On Tue, 23 May 2017, Konstantin Khlebnikov wrote:
This is worth addition. Let's call it "oom_victim" for short.
It allows to locate leaky part if they are spread over sub-containers within
common limit.
But doesn't tell which limit caused this kill. For hierarchical limits this
might be not so easy.
I think oom_kill better suits for automatic actions - restart affected
hierarchy, increase limits, e.t.c.
But oom_victim allows to determine container affected by global oom killer.

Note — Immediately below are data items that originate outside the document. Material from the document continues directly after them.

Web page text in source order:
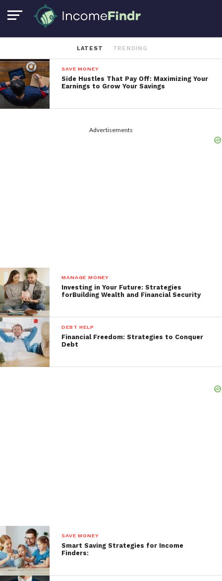
LATEST TRENDING
SAVE MONEY
Side Hustles That Pay Off: Maximizing Your
Earnings to Grow Your Savings
Advertisements
MANAGE MONEY
Investing in Your Future: Strategies
forBuilding Wealth and Financial Security
DEBT HELP
Financial Freedom: Strategies to Conquer
Debt
SAVE MONEY
Smart Saving Strategies for Income
Finders:

So, probably it's worth to merge them together and increment oom_kill by
global killer for victim memcg:
if (!is_memcg_oom(oc)) {
count_vm_event(OOM_KILL);
mem_cgroup_count_vm_event(mm, OOM_KILL);
} else
mem_cgroup_event(oc->memcg, OOM_KILL);
Our complete solution is that we have a complementary
memory.oom_kill_control that allows users to register for eventfd(2)
notification when the kernel oom killer kills a victim, but this is
because we have had complete support for userspace oom handling for years.
When read, it exports three classes of information:
- the "total" (hierarchical) and "local" (memcg specific) number of oom
kills for system oom conditions (overcommit),
- the "total" and "local" number of oom kills for memcg oom conditions,
and
- the total number of processes in the hierarchy where an oom victim was
reaped successfully and unsuccessfully.
One benefit of this is that it prevents us from having to scrape the
kernel log for oom events which has been troublesome in the past, but
userspace can easily do so when the eventfd triggers for the kill
notification.